山口:精子の活動が著しく低調だという病気です。(2015年5月8日23時12分)

(以上、Black Box p120 1行~5行)

 もうお分かりであろう。5月7日に伊藤氏の妊娠の検査に付き合ったS氏は、その場で翌日5月8日深夜に受信したメールの内容を把握していたというのである。それも単なる日付の誤記とは思えない記述となっている。即ち、「加えて、山口氏はメールで、精子の活動が低調な病気だから妊娠することはない、などと言ってきていました。」と7日の段階で現在完了形の形で8日受信のメールの内容を語り、さらに見ることのできないはずのメールの内容を見て「本当に気色が悪く鳥肌がたちました。」と感想を述べているのである。

 まだ受信していないメールの内容を読んだ上で、その感想を語っているということは思い違いなどではなく、後から伊藤氏に都合がいいような陳述にするために自ら経験していない事実とその感想を盛り込んだものと評価するよりほかない。

■看護師が症状を「気色悪い」

伊藤詩織氏の著書「Black Box」

 友人S陳述書はもともと検察審査会宛に提出されたもの。山口氏を起訴し、刑事責任を負わせる目的で全くの虚偽の内容を書いて提出したことを思うと、大胆かつ悪質である。法廷で宣誓の上、証言した場合には偽証罪(刑法169条)に問われかねない。
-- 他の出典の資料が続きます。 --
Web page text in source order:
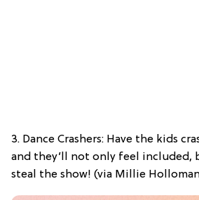
3. Dance Crashers: Have the kids
and they’ll not only feel included,
steal the show! (via Millie

 もう1点、Black BoxによればS氏は看護師でありながら、山口氏が告げた自らの疾病に関して「気色が悪く鳥肌がたちました」という感想を持つことも社会常識に照らせば信じ難い。医療関係者が患者の病状を「気色悪い」という感想を口にすることがあり得るのか、にわかには信じ難く、もし、本当にそのような感想を持つとしたら、通常の規範意識から外れた人物と言うしかない。

 このような事実を考慮すると、友人S陳述書=甲14号証は虚偽の事実が盛り込まれた、信用性の低い証拠と言える。この陳述書をもって「ほぼ一貫して、同意をしていないにもかかわらず、控訴人から性的被害を受けたことを具体的に供述している」(本件判決)とすることは、正常な判断とは言えないのは明らか。
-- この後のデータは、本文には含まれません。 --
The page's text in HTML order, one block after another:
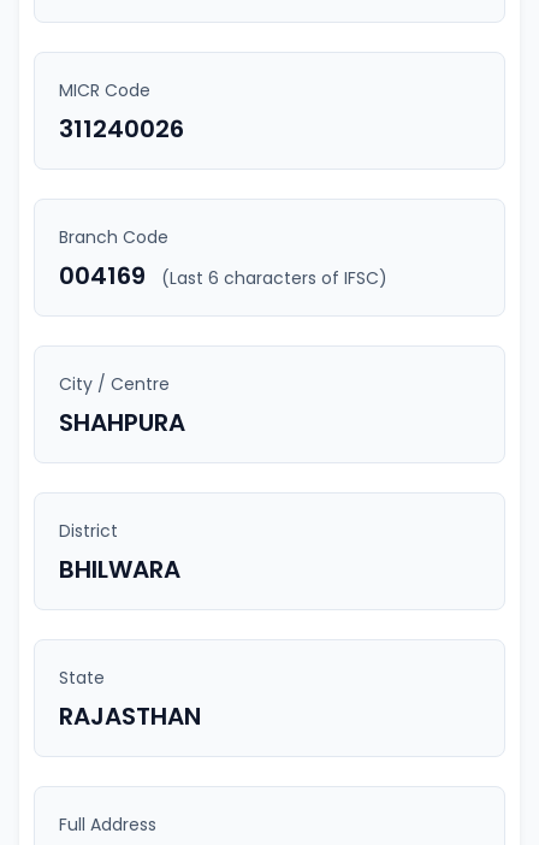
MICR Code
311240026
Branch Code
004169 (Last 6 characters of IFSC)
City / Centre
SHAHPURA
District
BHILWARA
State
RAJASTHAN
Full Address

 この友人S陳述書=甲14号証の虚偽証言については、ネット上でもかなり話題になっていた。実際にこれをアップしているサイトでも、「このメールは2015/5/8 23:12付け 友人Sが5/7に見ることはあり得ない。」と注意書きを付している(La Pensee Sauvage-lisanha’s site・友人S陳述書)。

■控訴審で一気に重要性増した陳述書

写真はイメージ

 全くの虚偽を含む陳述書が原審判決後にそれほど話題にならなかったのは、伊藤氏の一部勝訴において、それほど重視されなかったからと思われる。伊藤氏の供述の信用性に関する検討の中でも、性交をしている部分の記述に関する点を問題としており、メールの日付からあり得ない陳述である点は問題となっていない。
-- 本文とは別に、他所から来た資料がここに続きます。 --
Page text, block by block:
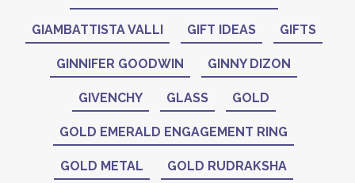
GIAMBATTISTA VALLI GIFT IDEAS GIFTS
GINNIFER GOODWIN GINNY DIZON
GIVENCHY GLASS GOLD
GOLD EMERALD ENGAGEMENT RING
GOLD METAL GOLD RUDRAKSHA
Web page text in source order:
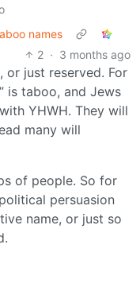
names
2 · 3 months ago
or just reserved. For
is taboo, and Jews
YHWH. They will
many will
of people. So for
persuasion
name, or just so
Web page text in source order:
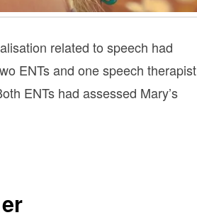
related to speech had
ENTs and one speech therapist
ENTs had assessed Mary’s
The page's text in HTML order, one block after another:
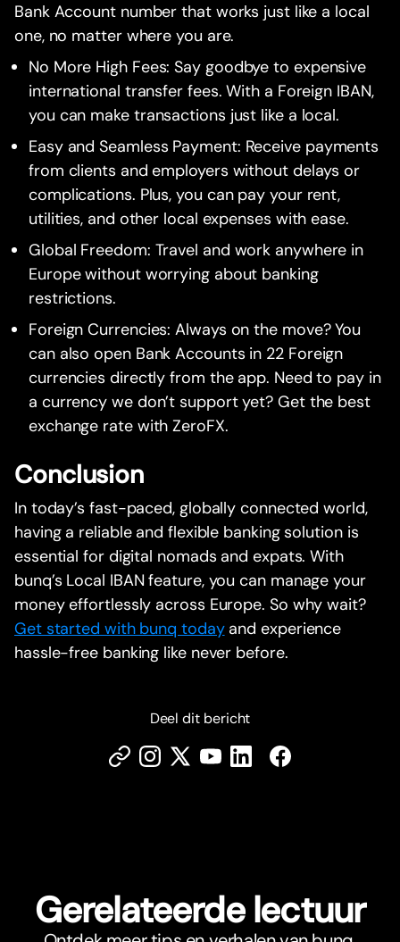
Bank Account number that works just like a local
one, no matter where you are.
No More High Fees: Say goodbye to expensive
international transfer fees. With a Foreign IBAN,
you can make transactions just like a local.
Easy and Seamless Payment: Receive payments
from clients and employers without delays or
complications. Plus, you can pay your rent,
utilities, and other local expenses with ease.
Global Freedom: Travel and work anywhere in
Europe without worrying about banking
restrictions.
Foreign Currencies: Always on the move? You
can also open Bank Accounts in 22 Foreign
currencies directly from the app. Need to pay in
a currency we don’t support yet? Get the best
exchange rate with ZeroFX.
Conclusion
In today’s fast-paced, globally connected world,
having a reliable and flexible banking solution is
essential for digital nomads and expats. With
bunq’s Local IBAN feature, you can manage your
money effortlessly across Europe. So why wait?
Get started with bunq todayand experience
hassle-free banking like never before.
Deel dit bericht
Gerelateerde lectuur

 もちろん、民事訴訟は裁判官が自由心証主義(民事訴訟法247条)で主張を真実と認めるかどうかを決するのであり、「判断の材料は『(口頭)弁論の全趣旨』と『証拠調べの結果』であること、判断の基準は『自由な心証』によるものである…」(基礎からわかる民事訴訟法 和田吉弘 商事法務 p293)とされるから、原審の裁判官も当然に参考にしたと思われる。

 原審判決を読む限り「仮に友人S陳述書=甲14号証の信用性がなくても、他の証拠から、伊藤氏の主張は真実と認められる」という考えに基づいて判決したことは、推測できる。

 ところが、控訴審の判断枠組みは上記(1)~(3)であり、その中の(2)の「ほぼ一貫して性的被害を受けたことを具体的に供述している」ことの1つを、友人S陳述書=甲14号証としている。「その翌日(筆者註・2015年4月7日)にはS(同・判決文中は実名)に対し、さらにその翌日(同8日)にはK(同・判決文中は実名)に対して、控訴人による性的被害を自白し」(本件判決 p59 12行~13行)と、ほぼ一貫して性的被害を受けたことを具体的に供述という根拠としているのである。

 伊藤氏の主張を真実と認定する根拠の1つとするのであれば、陳述書の信用性は検討されなければならない。この点で、控訴審が不意打ち防止の要請の点で問題はなかったのか、疑問は残る。

■払拭されない疑惑「結論ありき」

 イーク表参道のカルテ、そして友人S陳述書の虚偽内容と、伊藤詩織氏がほぼ一貫して具体的に供述しているとした証拠はいずれも脆弱なものと言って差し支えない。

 そのような脆弱な根拠をもって伊藤氏の一部勝訴を維持した事実は、「最初から結論ありき」で認定や判断をそこに合わせたのではないかという疑いを払拭しきれない。